When my central air kicks on, I hear a pop through each speaker.

Now the odd part is, I just started hearing this recently. I never remember hearing it for the first several months after I had the dedicated lines installed.

I have made several changes to my system recently that has taken the transparency of my system to a level I didn't think was possible, but I don't think that could explain why I am just now hearing the pops. Or could it?

But the primary question remains. Why is the air conditioning popping through my speakers when I have dedicated lines.

Could this be coming back through the main bus bar ground in my panel?

What would fix it?

I obviously know crap about this stuff.
fiddler
One more question regarding Warrenh's post about a dedicated ground.

Sean, I searched your posts on isolated grounds here and I am still not sure I understand it.

When we installed my dedicated lines we used 12ga. Romex and 20 amp breakers. We ran each leg in conduit with the conduit tied to the breaker box, but with the conduit stopping short of the outlet boxes (plastic). The ground in the Romex is connected from the Acme outlets to the panel.

The only thing plugged into the outlets are my audio equipment since they are located under the house. I had a hole cut in the hardwood floor behind my equipment rack and ran all power cords out of sight through the floor to the outlets beneath.
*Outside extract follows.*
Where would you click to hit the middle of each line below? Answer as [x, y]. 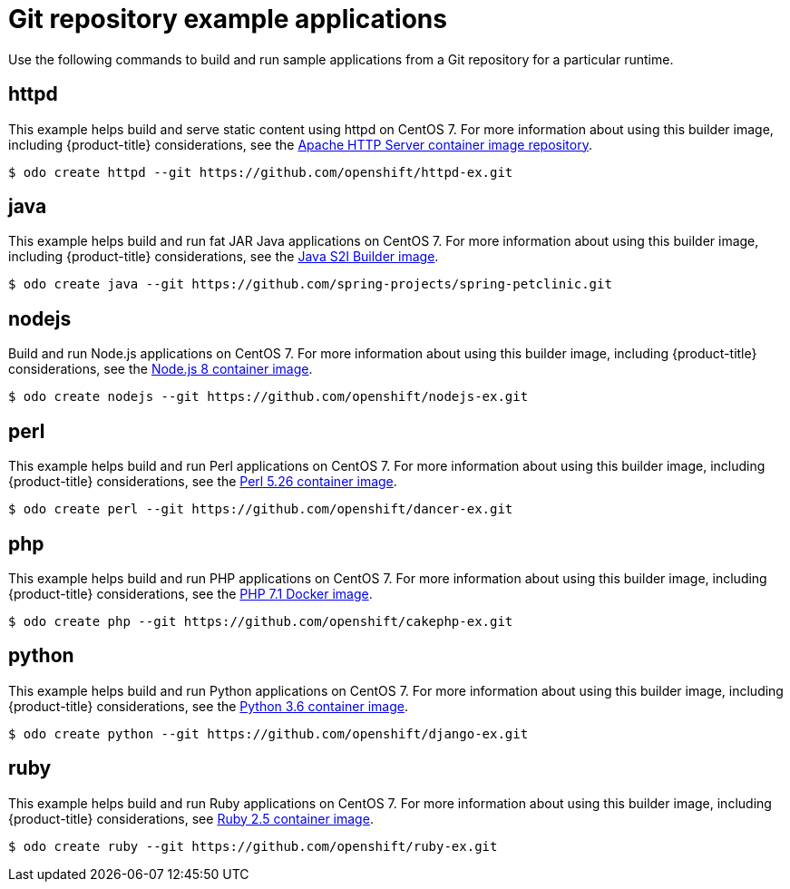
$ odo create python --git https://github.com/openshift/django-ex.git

How do I change this to make it an isolated ground?
An additional suggestion: try measuring the AC voltage at the receptacle before and during the moment the A/C system is energized. Buy a plug-in AC voltage meter from Radio Shack. At the instant the A/C system activates, the high starting current of the compressor may momentarily drop the AC voltage at your stereo to 100 VAC or even less. If your gear already draws significant current, or your entire neighborhood is blasting their A/C systems, or you have the whole house lit up, the voltage may already be dipped. If the additional voltage dip is low enough, one or all of the pieces in your system may be generating the pop noise.
Thanks for the suggestion, Bigdope. I will try it and see what kind of drop I get.
Bigdope, I measured the drop and the drop was 119.4 v to 118.8. Not much.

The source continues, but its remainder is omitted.